I am referring to the customer experience, of course. The customer experience includes every touchpoint a customer has as they interact with a brand. Customer experience has always been important. But as the world grows increasingly digital, brands are tasked with understanding and mapping the multi-channel experience that customers go through with brands.

And there’s a reason companies spend time, money and effort on mapping and optimizing these experiences. In short: they matter. Forrester found that from 2011 to 2015, revenues for companies that scored near the top of the Forrester CX Index™ outgrew the group of companies that scored poorly by more than 5 to 1.

As brands become focused on the customer experience, they are turning to a new ally, who previously has not been involved in customer experience: the CIO.

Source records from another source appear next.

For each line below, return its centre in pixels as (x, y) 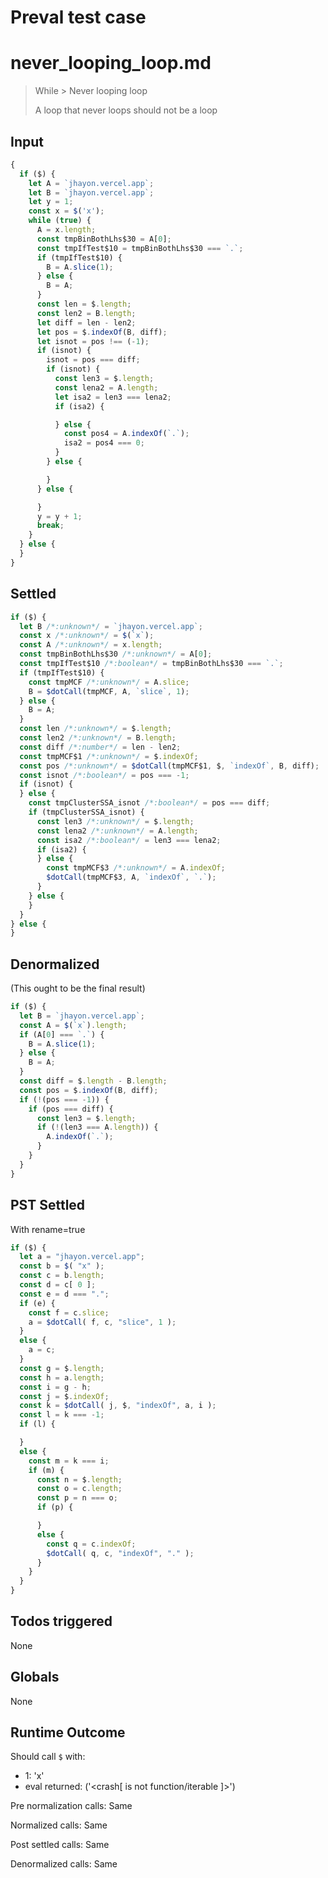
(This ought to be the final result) (78, 988)
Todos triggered (61, 1621)
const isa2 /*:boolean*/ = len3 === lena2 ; (129, 840)
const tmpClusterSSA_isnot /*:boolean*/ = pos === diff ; (149, 803)
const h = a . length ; (62, 1377)
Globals (35, 1677)
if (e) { (37, 1303)
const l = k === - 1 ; (62, 1415)
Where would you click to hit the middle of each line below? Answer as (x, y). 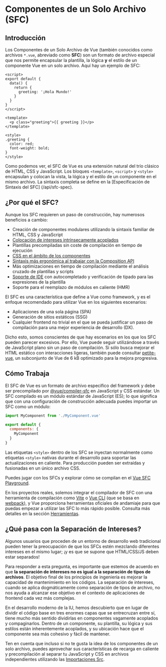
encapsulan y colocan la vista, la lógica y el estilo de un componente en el (81, 176)
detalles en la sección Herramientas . (42, 514)
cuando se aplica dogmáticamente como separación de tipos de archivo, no (83, 587)
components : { (24, 429)
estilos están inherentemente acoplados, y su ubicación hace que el (75, 628)
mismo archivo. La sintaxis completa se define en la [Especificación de (78, 182)
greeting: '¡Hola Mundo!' (45, 92)
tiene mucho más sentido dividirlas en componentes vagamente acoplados (82, 618)
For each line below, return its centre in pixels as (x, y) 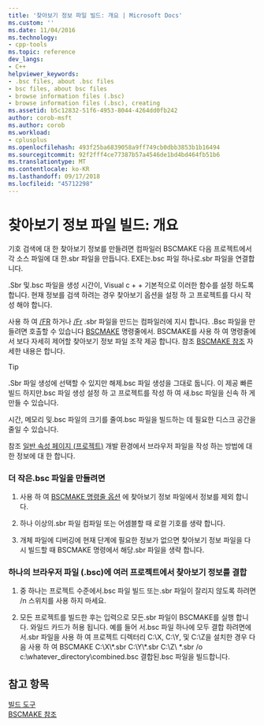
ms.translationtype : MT (47, 162)
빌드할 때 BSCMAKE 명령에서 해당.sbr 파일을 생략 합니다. (116, 550)
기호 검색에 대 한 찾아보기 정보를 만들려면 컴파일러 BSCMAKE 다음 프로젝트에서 (130, 248)
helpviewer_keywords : (44, 74)
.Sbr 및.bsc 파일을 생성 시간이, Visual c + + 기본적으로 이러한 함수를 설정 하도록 (131, 285)
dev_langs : (26, 60)
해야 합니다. (34, 305)
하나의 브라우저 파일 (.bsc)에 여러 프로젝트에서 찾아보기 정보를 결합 (128, 572)
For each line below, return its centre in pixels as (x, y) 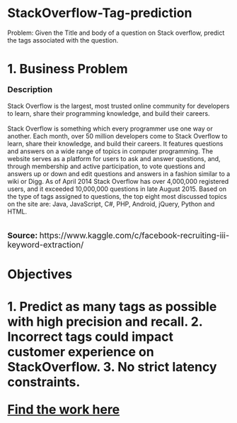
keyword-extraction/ (46, 245)
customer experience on (81, 352)
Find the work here (64, 410)
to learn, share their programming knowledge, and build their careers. (109, 113)
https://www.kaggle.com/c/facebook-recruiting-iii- (134, 235)
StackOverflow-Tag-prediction (100, 13)
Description (30, 89)
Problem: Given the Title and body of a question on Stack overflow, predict (116, 33)
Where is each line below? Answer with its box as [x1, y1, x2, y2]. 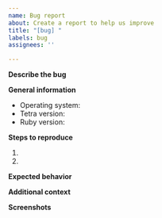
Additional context [8, 187, 71, 197]
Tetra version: [19, 109, 66, 119]
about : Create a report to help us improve [8, 19, 155, 27]
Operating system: [19, 101, 81, 110]
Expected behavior [8, 172, 72, 182]
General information [8, 85, 76, 95]
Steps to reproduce [8, 132, 73, 143]
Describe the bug [8, 70, 67, 79]
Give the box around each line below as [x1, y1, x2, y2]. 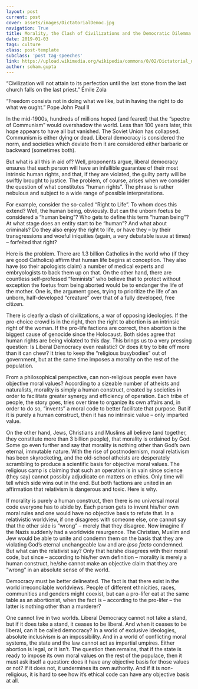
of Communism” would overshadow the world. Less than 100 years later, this [6, 122, 192, 129]
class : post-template [6, 47, 60, 53]
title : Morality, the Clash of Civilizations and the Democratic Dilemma [6, 31, 192, 37]
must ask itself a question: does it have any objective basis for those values [6, 658, 190, 665]
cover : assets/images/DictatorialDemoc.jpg [6, 20, 115, 25]
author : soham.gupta [6, 63, 57, 70]
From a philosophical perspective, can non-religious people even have [6, 374, 177, 381]
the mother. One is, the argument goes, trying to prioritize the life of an [6, 288, 178, 295]
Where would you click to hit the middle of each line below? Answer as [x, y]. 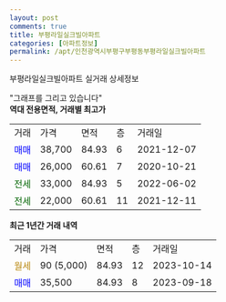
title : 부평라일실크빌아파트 [55, 35]
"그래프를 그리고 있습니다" [56, 98]
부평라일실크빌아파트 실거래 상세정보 [74, 79]
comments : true [38, 26]
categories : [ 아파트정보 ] [54, 43]
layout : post [34, 18]
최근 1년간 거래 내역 [44, 226]
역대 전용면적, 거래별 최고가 [58, 109]
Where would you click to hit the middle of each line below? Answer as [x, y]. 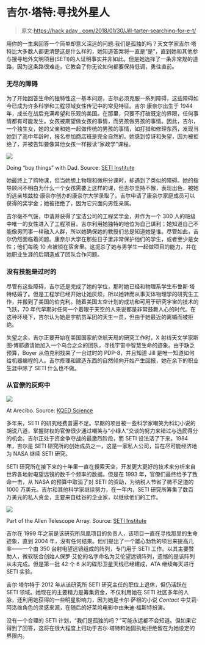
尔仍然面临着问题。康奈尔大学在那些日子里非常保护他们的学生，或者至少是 [100, 239]
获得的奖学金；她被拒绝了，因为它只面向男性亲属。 [70, 203]
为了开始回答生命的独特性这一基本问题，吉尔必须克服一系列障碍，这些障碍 [100, 98]
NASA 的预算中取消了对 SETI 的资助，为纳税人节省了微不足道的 [114, 482]
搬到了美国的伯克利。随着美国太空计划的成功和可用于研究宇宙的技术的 [110, 301]
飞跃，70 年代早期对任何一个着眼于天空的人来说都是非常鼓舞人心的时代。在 [101, 309]
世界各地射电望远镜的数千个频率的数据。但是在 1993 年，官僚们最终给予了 [99, 474]
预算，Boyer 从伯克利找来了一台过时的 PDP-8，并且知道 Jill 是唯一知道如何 [100, 352]
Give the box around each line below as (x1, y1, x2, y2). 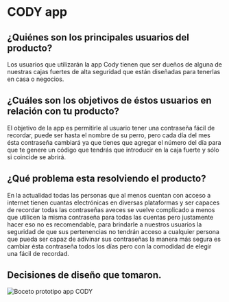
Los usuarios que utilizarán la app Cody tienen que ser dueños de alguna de (7, 60, 223, 69)
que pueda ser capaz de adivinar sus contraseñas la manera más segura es (7, 235, 221, 243)
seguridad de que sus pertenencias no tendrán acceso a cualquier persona (7, 227, 219, 235)
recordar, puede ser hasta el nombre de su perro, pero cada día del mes (7, 131, 210, 139)
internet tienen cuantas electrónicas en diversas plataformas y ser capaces (7, 198, 220, 207)
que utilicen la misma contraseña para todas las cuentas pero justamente (7, 213, 214, 221)
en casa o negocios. (7, 75, 64, 83)
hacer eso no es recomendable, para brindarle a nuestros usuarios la (7, 220, 202, 229)
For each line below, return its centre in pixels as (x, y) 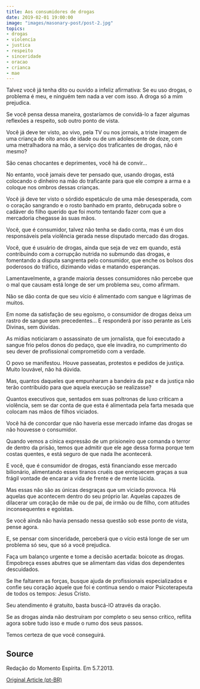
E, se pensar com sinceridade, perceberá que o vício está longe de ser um (98, 539)
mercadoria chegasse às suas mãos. (51, 218)
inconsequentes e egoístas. (40, 509)
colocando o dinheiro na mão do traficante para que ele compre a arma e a (99, 181)
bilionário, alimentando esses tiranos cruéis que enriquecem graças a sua (97, 472)
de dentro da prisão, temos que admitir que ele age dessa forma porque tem (100, 448)
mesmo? (17, 152)
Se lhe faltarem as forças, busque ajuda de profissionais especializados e (97, 581)
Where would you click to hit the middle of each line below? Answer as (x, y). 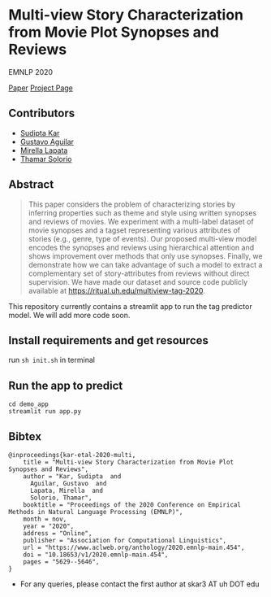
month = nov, (45, 519)
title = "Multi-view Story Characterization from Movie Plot (128, 462)
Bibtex (25, 436)
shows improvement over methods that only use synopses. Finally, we (145, 256)
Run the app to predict (66, 385)
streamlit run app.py (45, 412)
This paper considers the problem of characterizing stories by (132, 204)
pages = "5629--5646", (61, 562)
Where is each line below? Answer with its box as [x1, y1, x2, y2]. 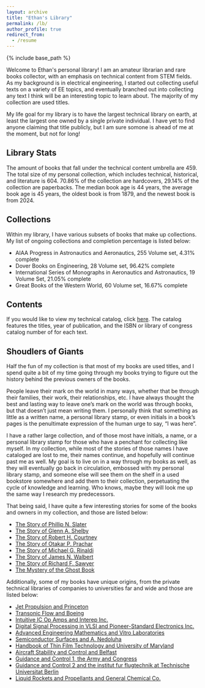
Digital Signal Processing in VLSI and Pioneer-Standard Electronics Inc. [15, 622, 195, 630]
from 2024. [6, 197, 35, 204]
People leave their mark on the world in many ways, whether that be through [6, 387, 199, 395]
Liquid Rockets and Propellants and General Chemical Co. [15, 675, 161, 682]
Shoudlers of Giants [6, 346, 84, 357]
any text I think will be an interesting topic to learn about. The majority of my [6, 93, 198, 99]
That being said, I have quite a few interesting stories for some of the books [6, 502, 197, 510]
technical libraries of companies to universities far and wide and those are [6, 584, 193, 592]
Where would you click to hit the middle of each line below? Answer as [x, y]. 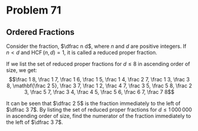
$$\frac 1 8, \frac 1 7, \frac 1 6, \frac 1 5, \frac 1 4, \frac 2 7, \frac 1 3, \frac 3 [99, 79]
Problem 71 [34, 10]
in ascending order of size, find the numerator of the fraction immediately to [98, 116]
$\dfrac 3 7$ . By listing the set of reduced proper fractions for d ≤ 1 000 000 [99, 109]
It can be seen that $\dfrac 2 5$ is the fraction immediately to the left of [93, 103]
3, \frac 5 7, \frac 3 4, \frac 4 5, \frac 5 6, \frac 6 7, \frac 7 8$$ [99, 92]
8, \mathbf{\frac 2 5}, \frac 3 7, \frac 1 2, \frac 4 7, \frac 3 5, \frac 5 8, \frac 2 [99, 86]
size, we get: [22, 70]
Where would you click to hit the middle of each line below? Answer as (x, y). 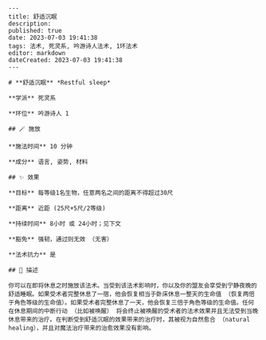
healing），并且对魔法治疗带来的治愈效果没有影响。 (82, 328)
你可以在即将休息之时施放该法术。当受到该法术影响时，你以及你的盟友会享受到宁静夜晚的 (133, 286)
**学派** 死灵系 (32, 98)
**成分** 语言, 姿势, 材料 (48, 162)
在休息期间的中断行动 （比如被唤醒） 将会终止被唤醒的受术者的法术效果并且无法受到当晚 (133, 311)
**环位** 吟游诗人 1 (39, 113)
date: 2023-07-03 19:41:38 (53, 38)
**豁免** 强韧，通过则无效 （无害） (61, 239)
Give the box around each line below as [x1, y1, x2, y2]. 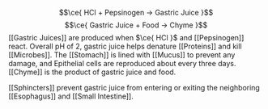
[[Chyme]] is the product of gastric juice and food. [8, 67, 177, 77]
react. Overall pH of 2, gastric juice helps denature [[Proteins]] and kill [8, 41, 242, 51]
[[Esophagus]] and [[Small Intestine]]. [8, 91, 134, 101]
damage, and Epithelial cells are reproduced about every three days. [8, 59, 236, 68]
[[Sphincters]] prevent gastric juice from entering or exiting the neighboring [8, 83, 261, 92]
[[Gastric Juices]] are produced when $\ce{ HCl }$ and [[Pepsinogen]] [8, 33, 245, 42]
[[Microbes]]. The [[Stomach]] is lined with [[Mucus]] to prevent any [8, 50, 236, 60]
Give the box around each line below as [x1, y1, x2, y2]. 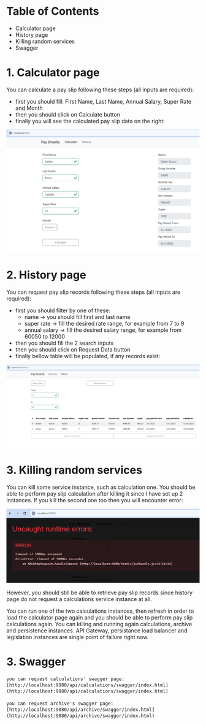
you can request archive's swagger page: [6, 700, 114, 707]
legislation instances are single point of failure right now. [6, 634, 149, 641]
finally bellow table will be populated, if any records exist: [15, 353, 161, 360]
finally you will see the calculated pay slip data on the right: [15, 117, 166, 125]
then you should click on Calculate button [15, 110, 121, 118]
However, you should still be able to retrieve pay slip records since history [6, 589, 193, 596]
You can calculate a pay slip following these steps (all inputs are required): [6, 86, 194, 93]
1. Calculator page [6, 66, 100, 80]
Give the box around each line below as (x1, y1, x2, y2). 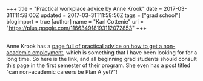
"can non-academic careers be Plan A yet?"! (6, 68, 118, 75)
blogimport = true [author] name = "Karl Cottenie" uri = (6, 18, 144, 25)
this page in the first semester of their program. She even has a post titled (6, 62, 191, 69)
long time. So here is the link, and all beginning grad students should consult (6, 56, 197, 62)
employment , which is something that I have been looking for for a (32, 49, 198, 56)
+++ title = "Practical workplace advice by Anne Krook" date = (6, 5, 162, 12)
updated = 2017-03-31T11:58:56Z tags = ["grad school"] (40, 11, 181, 19)
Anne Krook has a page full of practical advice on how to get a (6, 42, 162, 50)
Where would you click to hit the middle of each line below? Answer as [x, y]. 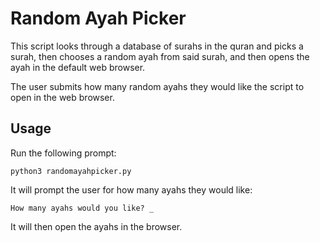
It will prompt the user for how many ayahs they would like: [131, 189]
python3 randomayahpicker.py [71, 171]
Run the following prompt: [63, 153]
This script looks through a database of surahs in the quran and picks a [157, 46]
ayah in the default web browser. [78, 67]
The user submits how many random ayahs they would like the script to [157, 86]
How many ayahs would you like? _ [82, 208]
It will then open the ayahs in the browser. [96, 226]
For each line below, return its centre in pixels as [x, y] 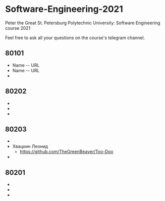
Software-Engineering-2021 [64, 9]
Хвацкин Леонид [30, 147]
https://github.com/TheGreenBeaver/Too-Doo [66, 151]
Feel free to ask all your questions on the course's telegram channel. [75, 38]
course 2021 [18, 28]
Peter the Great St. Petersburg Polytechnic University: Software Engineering [83, 23]
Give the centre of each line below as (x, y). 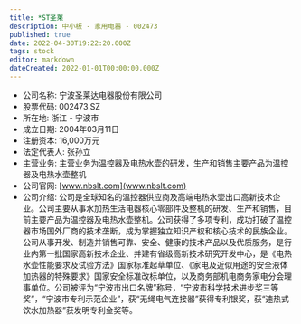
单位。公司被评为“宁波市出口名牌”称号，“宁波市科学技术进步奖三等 (155, 287)
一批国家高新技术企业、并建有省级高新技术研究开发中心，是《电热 (169, 253)
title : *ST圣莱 (37, 18)
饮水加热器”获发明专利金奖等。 (80, 310)
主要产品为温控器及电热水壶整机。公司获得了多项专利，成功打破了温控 (161, 219)
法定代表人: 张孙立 (56, 151)
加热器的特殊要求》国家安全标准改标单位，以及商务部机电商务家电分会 (153, 276)
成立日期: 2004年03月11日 (71, 129)
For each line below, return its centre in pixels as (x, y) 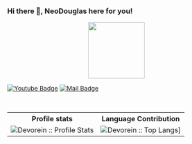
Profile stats (52, 119)
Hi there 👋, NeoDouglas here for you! (70, 11)
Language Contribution (141, 119)
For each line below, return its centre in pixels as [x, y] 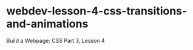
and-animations [47, 24]
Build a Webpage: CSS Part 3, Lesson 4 [56, 40]
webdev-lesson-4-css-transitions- [97, 11]
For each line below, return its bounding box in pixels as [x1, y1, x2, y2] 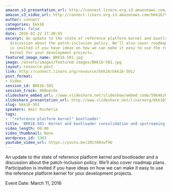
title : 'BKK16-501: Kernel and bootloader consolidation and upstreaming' [5, 121, 167, 126]
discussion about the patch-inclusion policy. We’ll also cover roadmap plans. [5, 159, 166, 166]
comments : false [5, 26, 40, 32]
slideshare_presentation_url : [5, 97, 70, 102]
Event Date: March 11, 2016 [5, 180, 62, 186]
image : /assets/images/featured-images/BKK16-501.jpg [5, 60, 122, 65]
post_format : [5, 74, 33, 79]
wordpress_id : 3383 [5, 135, 47, 141]
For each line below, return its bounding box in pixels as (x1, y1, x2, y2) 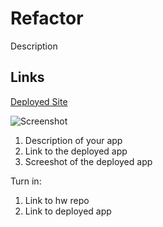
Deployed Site (10, 95, 68, 107)
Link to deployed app (24, 205, 112, 217)
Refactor (10, 7, 84, 30)
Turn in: (10, 175, 42, 187)
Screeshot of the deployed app (24, 155, 153, 167)
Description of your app (24, 134, 123, 146)
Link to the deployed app (24, 145, 128, 157)
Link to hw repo (24, 194, 90, 206)
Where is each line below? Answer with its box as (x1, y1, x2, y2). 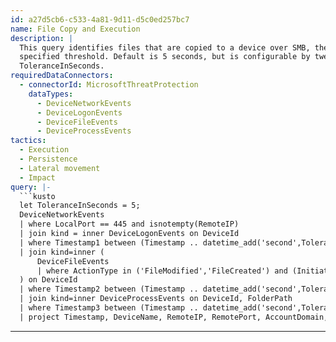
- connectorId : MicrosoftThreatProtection (19, 80, 199, 90)
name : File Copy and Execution (10, 24, 141, 34)
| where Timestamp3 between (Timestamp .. (19, 303, 199, 313)
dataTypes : (28, 89, 74, 99)
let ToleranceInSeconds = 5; (19, 201, 141, 211)
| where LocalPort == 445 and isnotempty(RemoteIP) (19, 219, 240, 230)
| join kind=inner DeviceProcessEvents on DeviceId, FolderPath (19, 294, 293, 304)
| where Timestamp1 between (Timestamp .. (19, 237, 199, 248)
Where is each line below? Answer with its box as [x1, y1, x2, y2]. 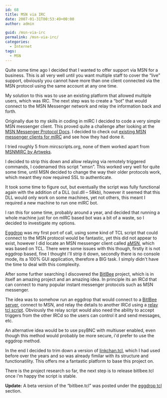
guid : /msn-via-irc [5, 30, 46, 35]
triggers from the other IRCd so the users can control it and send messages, [5, 312, 161, 318]
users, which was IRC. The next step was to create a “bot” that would [5, 98, 147, 103]
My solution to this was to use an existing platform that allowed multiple [5, 93, 152, 99]
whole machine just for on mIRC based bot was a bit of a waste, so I [5, 214, 144, 220]
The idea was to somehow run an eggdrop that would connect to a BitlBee [5, 297, 157, 302]
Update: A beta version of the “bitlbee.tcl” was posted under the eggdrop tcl [5, 383, 162, 389]
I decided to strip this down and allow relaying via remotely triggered [5, 158, 146, 164]
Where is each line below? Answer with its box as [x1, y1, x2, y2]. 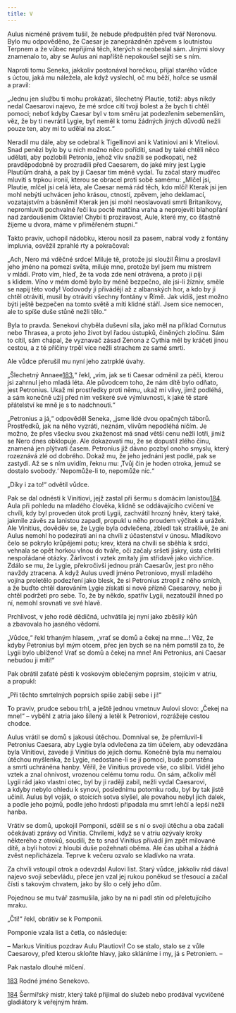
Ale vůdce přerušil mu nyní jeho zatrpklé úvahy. [7, 357, 146, 365]
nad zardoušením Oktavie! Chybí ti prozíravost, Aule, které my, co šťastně [7, 213, 221, 221]
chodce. [7, 719, 32, 727]
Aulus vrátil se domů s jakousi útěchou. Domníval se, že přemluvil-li [7, 733, 203, 741]
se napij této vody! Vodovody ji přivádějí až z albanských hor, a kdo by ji [7, 284, 216, 293]
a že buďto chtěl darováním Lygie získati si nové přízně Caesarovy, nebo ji [7, 584, 223, 592]
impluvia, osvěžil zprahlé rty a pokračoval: [7, 241, 130, 250]
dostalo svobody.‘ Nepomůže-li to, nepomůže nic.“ [7, 466, 155, 475]

The CIO & The Customer Experience

Historically, the CIO has had little to do with the customer experience. The business leaders like sales, marketing and business development would meet to map out the experience and then, they’d ask IT to build what they needed to create that experience. But times have changed.

In a recent KPMG Survey, more than half of the CIOs surveyed reported that enhancing the customer experience is the most important business issue that boards want IT to work on.

The fact is, the CIO needs to be involved with the customer experience these days. CIOs understand the technical limitations of new technologies as well as understand current in-house capabilities. Instead of the business guessing what is possible, IT needs to work with them to create solutions that are achievable.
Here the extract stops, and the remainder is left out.